1. You must actually enter the property.
2. You must make your presence obvious.  (You can't enter secretly or hide in a shed for twenty years unfindable and then claim the land is yours.)
3. You must be there without the permission of the owner.  Your presence must be hostile to the owner's title.
4. You must occupy the land steadily for twenty years (or whatever the statutory period is in your jurisdiction).  This does not mean that you can never leave the land, but rather that you use the land as continuously as any normal owner would.  If the actual owner boots you off the land, the clock stops running and you would have to re-enter and start over.

States have there own additional requirements in addition to these.  In Alabama these requirements are outlined in section 6-5-200 of the Alabama Code.  In Alabama the time for adverse possession is ten years, and in addition to the common law requirements, the adverse possessor must have done one of three things:
1. Recorded a deed to the property ten years ago
2. Paid property taxes for ten years or
3. Inherited the property from an adverse possessor who was in position one or two.

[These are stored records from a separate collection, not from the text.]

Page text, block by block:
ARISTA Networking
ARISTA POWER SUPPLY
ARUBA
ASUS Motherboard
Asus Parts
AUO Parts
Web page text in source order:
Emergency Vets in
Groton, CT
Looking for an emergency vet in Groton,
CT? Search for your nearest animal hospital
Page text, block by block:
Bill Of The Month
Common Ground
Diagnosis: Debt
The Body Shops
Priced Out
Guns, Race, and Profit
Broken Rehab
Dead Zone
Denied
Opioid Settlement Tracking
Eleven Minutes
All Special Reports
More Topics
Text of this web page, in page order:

Looking at Alabama's statute (and many other states have similar requirements).  You can see the risk of being an adverse possessor.  An adverse possessor can hold a property for nine years, eleven months, paying property taxes the entire time, be ejected by the actual owner on the last day, and find himself possessing nothing.

Thursday, August 4, 2011

Estoppel By Deed


*Note: This legal doctrine is unrelated to my previous post on estoppel letters.  Lawyers love reusing words to indicate different concepts.  It keeps everyone on their toes.

This question just came up while examining a chain of title:
An over-zealous seller transferred property to the buyer BEFORE the seller actually owned it.  The seller acquired the property the next week, and the deed granting ownership to the seller was recorded before the deed granting ownership to the buyer.  So the chain as recorded looked like this:

Owner -> Seller -> Buyer

But in actuality was this:

January 1: Seller->Buyer
January 7: Owner -> Seller

The question is, does the buyer own the property even though the seller had no title to transfer when he transferred title to the buyer.

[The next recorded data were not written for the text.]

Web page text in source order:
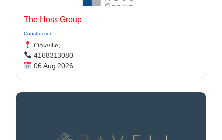
The Hoss Group
Construction
Oakville,
4168313080
06 Aug 2026
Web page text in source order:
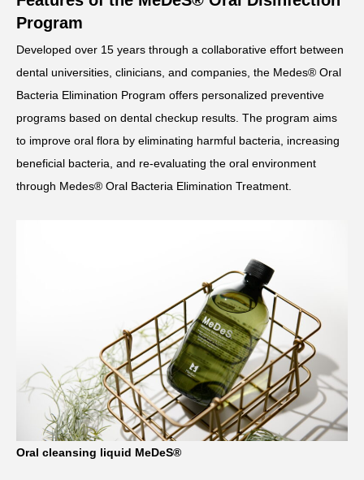
Program
Developed over 15 years through a collaborative effort between
dental universities, clinicians, and companies, the Medes® Oral
Bacteria Elimination Program offers personalized preventive
programs based on dental checkup results. The program aims
to improve oral flora by eliminating harmful bacteria, increasing
beneficial bacteria, and re-evaluating the oral environment
through Medes® Oral Bacteria Elimination Treatment.
Oral cleansing liquid MeDeS®

The answer is yes.  Because of the legal doctrine of Estoppel By Deed.  This is a common sense doctrine (something we should all be pleasantly surprised to see in American property law).  The seller can't claim good title when selling the property and then deny that he had title at the time of transfer and keep the property for himself. Without this doctrine, the law would provide the buyer with the legal remedy of suing the seller to demand a new deed.  Instead, the court saves everyone time and money by treating the seller's good title as if it reaches back to the original deed and stopping him from claiming otherwise.

Tuesday, August 2, 2011

What Is An Estoppel Letter And Why Does It Matter?

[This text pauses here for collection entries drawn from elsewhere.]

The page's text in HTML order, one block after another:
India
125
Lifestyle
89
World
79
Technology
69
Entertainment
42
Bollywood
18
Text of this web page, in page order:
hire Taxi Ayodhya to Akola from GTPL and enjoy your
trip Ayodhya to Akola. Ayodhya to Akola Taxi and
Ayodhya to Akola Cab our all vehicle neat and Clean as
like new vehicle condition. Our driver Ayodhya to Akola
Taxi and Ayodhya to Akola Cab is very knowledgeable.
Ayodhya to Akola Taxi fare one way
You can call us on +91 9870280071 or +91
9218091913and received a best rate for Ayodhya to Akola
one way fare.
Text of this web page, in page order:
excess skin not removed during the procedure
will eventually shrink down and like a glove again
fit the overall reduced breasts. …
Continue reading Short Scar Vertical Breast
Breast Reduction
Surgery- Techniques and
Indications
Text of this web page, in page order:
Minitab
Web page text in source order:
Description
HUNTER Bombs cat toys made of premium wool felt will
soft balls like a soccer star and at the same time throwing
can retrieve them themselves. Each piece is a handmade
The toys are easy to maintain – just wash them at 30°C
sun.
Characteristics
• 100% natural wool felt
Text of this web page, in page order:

If you are a tenant and your landlord has sold the building or been foreclosed upon, you may have received an estoppel letter asking you to affirm that a lease is in place and all parties are in compliance.  Ira Meislik has a post on his blog Real Estate Law and Ruminations explaining estoppel letters and how they might trump the facts.  He warns recipients who know that their landlords are violating the lease.
What’s the lesson? Don’t jump so fast to assume that an estoppel letter is innocent. It isn’t a pro forma task. It requires investigation. The party giving it has to realize that what is “says” may turn out to be a replacement for the “real facts.” 
If you have been sent an estoppel letter, Meislik's post is a good read before you sign anything.

Monday, August 1, 2011

Watch This Auction

The Sacramento Bee reports on a local real estate agent posting an unsold listing on eBay.

A clever gimmick, but be careful.  Buyers: a quick search of real estate being sold on on-line auction sites shows some less than legitimate looking listings.  Make sure you investigate before you bid.  Agents: this may be a good way to get in touch with potential buyers, but it is unlikely that an eBay auction would meet your state's requirements for a binding real estate contract.